I've started designing the circuit for my new core computer, but it's not quite there yet. Hopefully from the description you can see roughly what I'm trying to achieve.

In other news, I have been busy implementing another monitor feature: a disassembler. All good monitors had these. I also fancied a software challenge after spending several weeks on programmable logic. Mine is fairly basic (though what does a fully features disassembly for an 8bit CPU ever have to do?); just point it at some memory and tell it how many instructions to disassemble and it will print:
  • The memory address (label)
  • The mnemonic and any parameters
  • The hex for the memory values in the whole instruction
  • The printable ASCII for the above
The disassembler is clever enough to calculate and display absolute addresses when showing relative addresses in branch instructions, and it shows signed and unsigned values at the right point.

Coding wise, this is easily the most complex and largest piece of 6809 assembly I've yet written.

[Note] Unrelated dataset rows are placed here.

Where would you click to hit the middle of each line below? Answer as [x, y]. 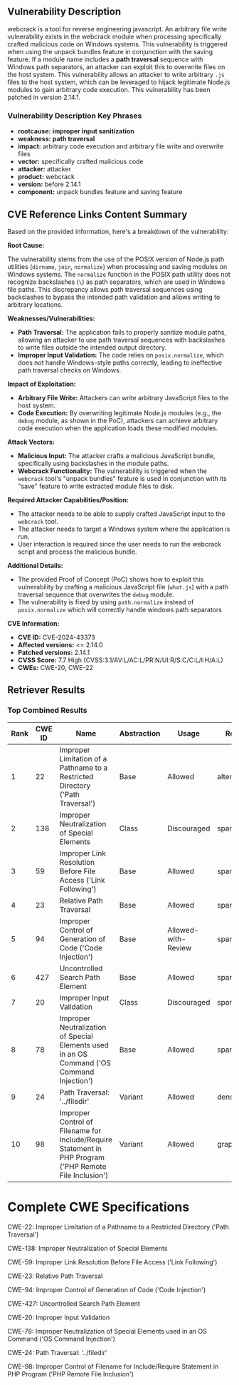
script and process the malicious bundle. [77, 552]
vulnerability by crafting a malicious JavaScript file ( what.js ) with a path [123, 587]
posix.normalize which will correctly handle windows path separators [120, 609]
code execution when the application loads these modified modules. [118, 428]
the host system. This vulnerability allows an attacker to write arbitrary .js [116, 74]
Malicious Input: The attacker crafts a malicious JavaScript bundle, [116, 455]
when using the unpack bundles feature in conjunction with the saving [110, 51]
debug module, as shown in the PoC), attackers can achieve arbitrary [118, 420]

It uses asxxxx macros to define arrays of "structures" that make up lookup tables. It also uses references (pointers) to the different tables, some of which contain subroutine addresses. The disassembler is mostly data-driven, with nearly all of the instruction decoding being driven by lookup tables. The code needs some further cleanups but is mostly there, if a bit rough in places  At some point I want to go back over the indexed mode decoding, which is by far the most complicated aspect of the 6809 instruction set, and thus this disassembler.

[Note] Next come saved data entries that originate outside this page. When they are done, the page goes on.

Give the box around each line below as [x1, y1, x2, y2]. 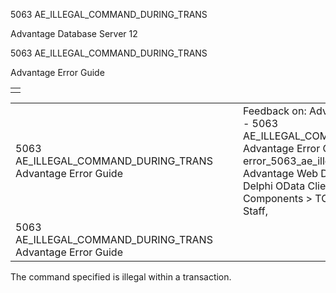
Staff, [242, 204, 268, 218]
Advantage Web [242, 167, 318, 180]
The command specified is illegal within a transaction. [10, 271, 232, 283]
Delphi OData [242, 179, 306, 193]
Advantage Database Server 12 [10, 28, 138, 39]
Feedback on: [242, 104, 307, 118]
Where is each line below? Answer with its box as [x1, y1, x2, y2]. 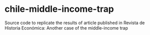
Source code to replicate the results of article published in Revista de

All the work was done with only a listing of opcodes to hand, namely this document: http://public.logica.com/~burgins/emulator/com/m6809.html

As an illustration of its use, here is a fragment from the monitor code. In this case here is the routine from the disassembly itself (so we are disassembling a disassembler, hmm) which deals with the processing of the stacking opcodes (pshs, puls, pshu, pulu) and how an immediate byte is turned into a handy list of registers:

stkimmedhandle: ldb #8                  ; 8 shifts for a byte
                lda opcode              ; get the original opcode
                bita #0x02              ; bit 1 0 means s stacking , else u
                beq sstacking           ; it is pshs or puls
                ldy #ustackingtab       ; so set the table pointer
                bra stackingstart       ; hop hop
sstacking:      ldy #sstackingtab       ; it is pshu or pulu
stackingstart:  lda ,u                  ; advance at the end not now
stackingloop:   rora                    ; rorate into carry
                bcc endstacking         ; if 0, then we are not stacking
                ldx ,y                  ; deref to get the reg string
                lbsr outputappend       ; append the reg name
                ldx #commamsg           ; and we need a comma
                lbsr outputappend       ; so add that
endstacking:    leay 2,y                ; eitherway move index along
                decb                    ; and decrement bit counter
                bne stackingloop        ; see if there is more bits
                tst ,u+                 ; now we can advance to next opcode
                beq stkimmedout         ; if there was nothing to stack
                lbsr outputbackone      ; don't move the cursor back one
stkimmedout:    rts                     ; out

And here is a screenshot of the disassembler in use:


Obviously the symbolic labels are missing, and all values are shown in hex, but the code is mostly readable, if somewhat hard to understand due mostly to the lack of comments.

Writing the disassembler was useful because I learned a bit more about the 6809 instruction set. For instance LDY requires an extra byte compared to LDX. Previously I was treating the two index registers the same.

The code, as always, is on github.

Next up I will finalise the core computer circuit diagram and then start on the PCB layout.